Há uma cultura de codependência cercando o diálogo, e Kerry ocupa o papel de facilitador. Um colunista israelense recentemente o comparou a uma babá que oferece aspirina em vez da cura. "Sua missão tem sido apenas manter as pessoas se encontrando e dialogando, em vez de forçá-las a assinar ou concordar", disse Mahdi Abdul Hadi, diretor da Sociedade Acadêmica Palestina para o Estudo de Assuntos Internacionais. "É um processo em que você vai para casa, come e dorme, mas você não sabe como será comer e dormir no segundo dia."
Especialistas no conflito palestino-israelense dizem que o máximo que o primeiro-ministro Binyamin Netanyahu está preparado para ceder está muito aquém do mínimo que o presidente Mahmoud Abbas, da Autoridade Palestina, está disposto a aceitar.
Netanyahu está impedido de avançar pelas divisões em sua coalizão de governo e no seu partido, o Likud, enquanto Abbas sofre as limitações do racha entre a Cisjordânia e a Faixa de Gaza, bem como as discórdias dentro de sua facção, a Fatah.
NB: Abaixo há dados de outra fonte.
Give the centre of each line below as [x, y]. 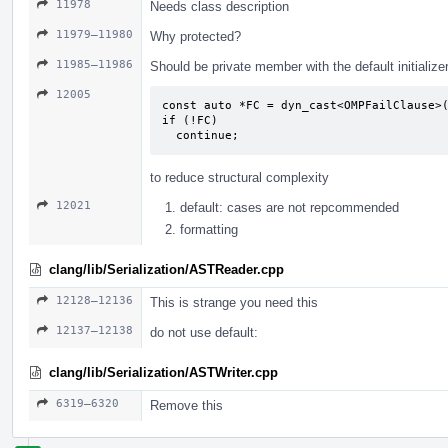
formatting [209, 229]
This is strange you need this [234, 302]
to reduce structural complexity [239, 177]
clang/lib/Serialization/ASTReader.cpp [166, 269]
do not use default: [204, 332]
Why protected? [195, 36]
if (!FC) [190, 120]
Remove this [186, 405]
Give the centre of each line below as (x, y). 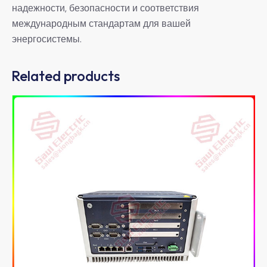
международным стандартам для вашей (101, 23)
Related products (66, 75)
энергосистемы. (47, 39)
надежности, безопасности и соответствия (105, 8)
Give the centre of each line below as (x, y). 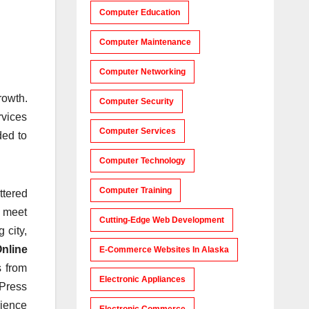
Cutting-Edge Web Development (161, 220)
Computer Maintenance (145, 42)
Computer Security (136, 101)
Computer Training (135, 190)
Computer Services (137, 131)
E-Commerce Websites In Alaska (164, 250)
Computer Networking (142, 72)
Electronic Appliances (142, 279)
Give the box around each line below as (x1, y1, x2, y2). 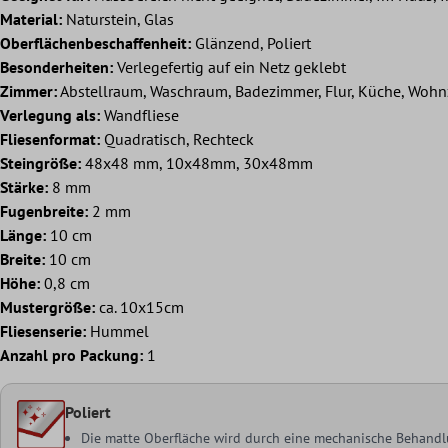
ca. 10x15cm (95, 297, 184, 318)
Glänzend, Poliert (191, 33, 311, 54)
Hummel (86, 321, 149, 342)
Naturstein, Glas (62, 9, 174, 30)
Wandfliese (100, 105, 179, 126)
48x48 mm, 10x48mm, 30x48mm (81, 153, 313, 174)
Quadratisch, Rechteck (100, 129, 254, 150)
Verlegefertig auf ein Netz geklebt (113, 57, 346, 78)

Ainda assim, analistas e autoridades dizem que os israelenses, os palestinos e os americanos muito provavelmente ainda querem que as conversas continuem, tendo em vista os levantes no mundo árabe e as divergências quanto ao programa nuclear iraniano.
Husam Zomlot, alto funcionário palestino, disse que a continuidade da construção de assentamentos israelenses na Cisjordânia, entre outras ações, está "transformando o processo em uma piada". Ele e outros palestinos defendem um diálogo multilateral tendo como modelo o que foi feito para o Irã e a Síria.
Em Israel, ex-autoridades estão pedindo "medidas unilaterais coordenadas", pelas quais Israel abandonaria alguns assentamentos e entregaria aos palestinos o controle da maior parte da Cisjordânia.
Mas Itamar Rabinovich, ex-embaixador israelense nos Estados Unidos, diz que estar sentado à mesa de negociações ainda é melhor do que não estar lá.
Ele disse: "Evitar escorregar para o abismo é bom em si mesmo, e, se você é um otimista, dirá que isso propicia uma nova chance para avançar".